• **WORK REQUIRED**:
Once every line below has been checked for "land", give only the number of lines that have it.

---------- DATA RECORDS ----------

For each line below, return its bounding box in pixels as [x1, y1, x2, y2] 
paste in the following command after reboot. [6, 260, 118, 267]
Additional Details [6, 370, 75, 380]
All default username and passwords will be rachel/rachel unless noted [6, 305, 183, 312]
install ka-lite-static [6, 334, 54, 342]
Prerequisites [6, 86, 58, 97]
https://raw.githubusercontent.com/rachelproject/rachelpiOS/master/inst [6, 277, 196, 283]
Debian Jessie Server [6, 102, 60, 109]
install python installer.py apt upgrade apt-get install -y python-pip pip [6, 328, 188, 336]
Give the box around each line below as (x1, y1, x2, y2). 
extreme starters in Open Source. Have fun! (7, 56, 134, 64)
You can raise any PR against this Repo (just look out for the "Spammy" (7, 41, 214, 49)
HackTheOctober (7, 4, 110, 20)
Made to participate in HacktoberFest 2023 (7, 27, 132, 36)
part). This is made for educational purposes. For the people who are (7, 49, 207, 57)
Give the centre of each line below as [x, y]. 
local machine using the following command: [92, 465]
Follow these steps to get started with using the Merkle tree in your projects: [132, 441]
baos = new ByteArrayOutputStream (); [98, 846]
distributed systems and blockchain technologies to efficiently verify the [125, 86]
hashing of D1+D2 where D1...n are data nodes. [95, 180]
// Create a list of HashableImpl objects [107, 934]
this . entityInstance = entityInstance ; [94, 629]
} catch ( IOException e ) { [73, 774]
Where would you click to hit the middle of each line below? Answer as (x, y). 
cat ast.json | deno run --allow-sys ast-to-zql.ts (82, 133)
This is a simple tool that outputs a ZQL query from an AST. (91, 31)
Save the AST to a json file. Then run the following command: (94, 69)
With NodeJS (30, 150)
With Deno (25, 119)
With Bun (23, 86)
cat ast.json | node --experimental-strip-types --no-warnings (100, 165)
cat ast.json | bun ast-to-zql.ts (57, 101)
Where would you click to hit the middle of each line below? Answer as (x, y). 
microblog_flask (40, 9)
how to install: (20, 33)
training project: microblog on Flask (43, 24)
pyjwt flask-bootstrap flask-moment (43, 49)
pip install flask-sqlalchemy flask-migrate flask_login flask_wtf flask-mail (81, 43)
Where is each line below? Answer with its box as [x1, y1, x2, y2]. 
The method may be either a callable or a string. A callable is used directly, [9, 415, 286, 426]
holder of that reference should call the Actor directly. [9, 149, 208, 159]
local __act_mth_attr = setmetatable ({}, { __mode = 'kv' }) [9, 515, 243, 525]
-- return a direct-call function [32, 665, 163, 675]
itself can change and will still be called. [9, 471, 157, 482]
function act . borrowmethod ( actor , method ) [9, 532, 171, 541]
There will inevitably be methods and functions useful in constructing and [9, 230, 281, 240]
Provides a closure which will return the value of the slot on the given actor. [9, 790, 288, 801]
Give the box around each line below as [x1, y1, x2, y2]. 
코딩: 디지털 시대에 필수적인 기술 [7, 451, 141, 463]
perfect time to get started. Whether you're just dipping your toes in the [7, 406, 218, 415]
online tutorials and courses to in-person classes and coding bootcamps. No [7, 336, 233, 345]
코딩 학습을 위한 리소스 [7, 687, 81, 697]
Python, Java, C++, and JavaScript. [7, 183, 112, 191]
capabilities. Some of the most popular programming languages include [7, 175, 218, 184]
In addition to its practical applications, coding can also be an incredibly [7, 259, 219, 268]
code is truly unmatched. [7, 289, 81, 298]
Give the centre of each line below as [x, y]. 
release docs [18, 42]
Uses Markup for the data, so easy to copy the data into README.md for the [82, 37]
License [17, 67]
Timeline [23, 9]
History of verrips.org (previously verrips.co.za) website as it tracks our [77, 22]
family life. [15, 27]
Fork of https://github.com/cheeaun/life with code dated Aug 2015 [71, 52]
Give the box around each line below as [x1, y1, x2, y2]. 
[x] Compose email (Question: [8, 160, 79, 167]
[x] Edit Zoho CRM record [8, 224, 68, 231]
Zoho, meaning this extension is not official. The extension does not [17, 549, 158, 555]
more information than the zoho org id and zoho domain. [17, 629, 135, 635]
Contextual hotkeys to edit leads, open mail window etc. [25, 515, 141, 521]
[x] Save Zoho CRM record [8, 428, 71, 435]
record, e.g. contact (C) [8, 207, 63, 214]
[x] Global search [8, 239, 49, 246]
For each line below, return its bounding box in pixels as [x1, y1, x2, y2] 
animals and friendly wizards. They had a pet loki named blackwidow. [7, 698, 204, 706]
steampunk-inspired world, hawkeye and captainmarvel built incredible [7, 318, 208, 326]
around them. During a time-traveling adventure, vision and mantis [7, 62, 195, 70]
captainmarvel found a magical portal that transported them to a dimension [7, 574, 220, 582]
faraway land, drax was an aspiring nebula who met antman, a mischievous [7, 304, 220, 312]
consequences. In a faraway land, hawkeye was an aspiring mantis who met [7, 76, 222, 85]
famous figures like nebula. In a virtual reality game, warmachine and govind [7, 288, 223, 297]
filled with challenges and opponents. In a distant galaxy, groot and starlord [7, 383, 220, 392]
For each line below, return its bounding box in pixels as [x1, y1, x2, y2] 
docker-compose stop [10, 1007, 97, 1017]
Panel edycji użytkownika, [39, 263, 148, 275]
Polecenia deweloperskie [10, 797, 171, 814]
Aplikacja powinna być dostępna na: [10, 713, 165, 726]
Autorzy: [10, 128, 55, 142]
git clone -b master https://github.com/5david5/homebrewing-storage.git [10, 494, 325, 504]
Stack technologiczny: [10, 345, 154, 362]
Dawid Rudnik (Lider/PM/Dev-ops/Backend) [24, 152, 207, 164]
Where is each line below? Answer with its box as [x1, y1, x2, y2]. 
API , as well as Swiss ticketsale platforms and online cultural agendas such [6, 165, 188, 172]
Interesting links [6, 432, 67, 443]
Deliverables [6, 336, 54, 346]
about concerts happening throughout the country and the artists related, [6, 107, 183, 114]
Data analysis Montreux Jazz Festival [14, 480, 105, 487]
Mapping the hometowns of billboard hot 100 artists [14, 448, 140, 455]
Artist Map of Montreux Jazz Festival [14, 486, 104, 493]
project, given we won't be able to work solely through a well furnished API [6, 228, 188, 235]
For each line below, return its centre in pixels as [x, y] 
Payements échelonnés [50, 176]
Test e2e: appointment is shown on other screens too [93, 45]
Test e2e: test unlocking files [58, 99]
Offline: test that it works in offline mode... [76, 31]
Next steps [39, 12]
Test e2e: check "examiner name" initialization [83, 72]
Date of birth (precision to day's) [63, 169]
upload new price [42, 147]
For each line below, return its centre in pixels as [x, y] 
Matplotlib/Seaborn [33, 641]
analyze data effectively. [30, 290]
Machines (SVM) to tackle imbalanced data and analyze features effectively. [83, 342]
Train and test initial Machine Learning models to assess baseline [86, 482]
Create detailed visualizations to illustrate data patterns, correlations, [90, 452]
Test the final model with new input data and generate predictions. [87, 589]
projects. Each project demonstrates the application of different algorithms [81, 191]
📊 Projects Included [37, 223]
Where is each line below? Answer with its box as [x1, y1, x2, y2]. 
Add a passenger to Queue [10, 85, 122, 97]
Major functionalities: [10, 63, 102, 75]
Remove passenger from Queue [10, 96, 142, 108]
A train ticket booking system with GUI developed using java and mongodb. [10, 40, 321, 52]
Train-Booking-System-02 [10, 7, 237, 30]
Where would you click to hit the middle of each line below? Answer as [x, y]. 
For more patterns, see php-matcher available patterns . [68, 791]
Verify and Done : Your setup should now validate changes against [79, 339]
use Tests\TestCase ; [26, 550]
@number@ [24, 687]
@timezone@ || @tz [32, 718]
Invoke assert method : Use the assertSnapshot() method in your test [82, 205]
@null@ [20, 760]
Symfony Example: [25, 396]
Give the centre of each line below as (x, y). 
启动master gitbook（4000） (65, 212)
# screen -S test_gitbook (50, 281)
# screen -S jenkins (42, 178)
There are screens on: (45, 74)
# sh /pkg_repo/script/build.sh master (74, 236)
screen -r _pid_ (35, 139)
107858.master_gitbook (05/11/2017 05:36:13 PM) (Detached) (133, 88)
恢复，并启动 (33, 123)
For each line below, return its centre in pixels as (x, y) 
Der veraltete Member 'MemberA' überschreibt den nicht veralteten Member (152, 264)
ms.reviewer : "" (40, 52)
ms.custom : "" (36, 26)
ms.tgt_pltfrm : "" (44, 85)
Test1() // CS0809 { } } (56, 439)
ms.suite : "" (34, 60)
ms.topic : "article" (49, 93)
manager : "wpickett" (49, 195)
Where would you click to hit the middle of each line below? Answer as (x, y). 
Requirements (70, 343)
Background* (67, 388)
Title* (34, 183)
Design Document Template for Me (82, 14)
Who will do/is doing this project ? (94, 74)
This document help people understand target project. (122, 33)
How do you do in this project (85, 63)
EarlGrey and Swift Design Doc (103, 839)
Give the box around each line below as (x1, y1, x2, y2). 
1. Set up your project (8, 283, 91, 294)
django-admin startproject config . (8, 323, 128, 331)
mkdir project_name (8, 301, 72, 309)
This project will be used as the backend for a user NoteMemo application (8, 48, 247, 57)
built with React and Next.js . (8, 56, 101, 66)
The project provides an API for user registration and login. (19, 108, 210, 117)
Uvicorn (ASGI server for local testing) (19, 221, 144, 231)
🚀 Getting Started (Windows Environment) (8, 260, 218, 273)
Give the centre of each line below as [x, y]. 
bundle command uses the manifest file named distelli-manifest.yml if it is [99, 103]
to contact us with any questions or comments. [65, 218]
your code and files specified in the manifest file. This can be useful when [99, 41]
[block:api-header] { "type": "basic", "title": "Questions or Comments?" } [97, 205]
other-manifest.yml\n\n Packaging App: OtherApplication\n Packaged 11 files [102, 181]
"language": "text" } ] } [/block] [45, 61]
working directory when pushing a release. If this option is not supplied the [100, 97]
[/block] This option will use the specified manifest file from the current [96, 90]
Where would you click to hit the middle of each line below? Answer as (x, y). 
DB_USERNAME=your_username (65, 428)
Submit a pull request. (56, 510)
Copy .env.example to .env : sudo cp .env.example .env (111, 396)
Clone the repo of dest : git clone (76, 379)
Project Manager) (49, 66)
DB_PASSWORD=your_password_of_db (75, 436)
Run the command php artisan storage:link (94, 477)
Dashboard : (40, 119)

----------

• **YOUR RESPONSE**:
2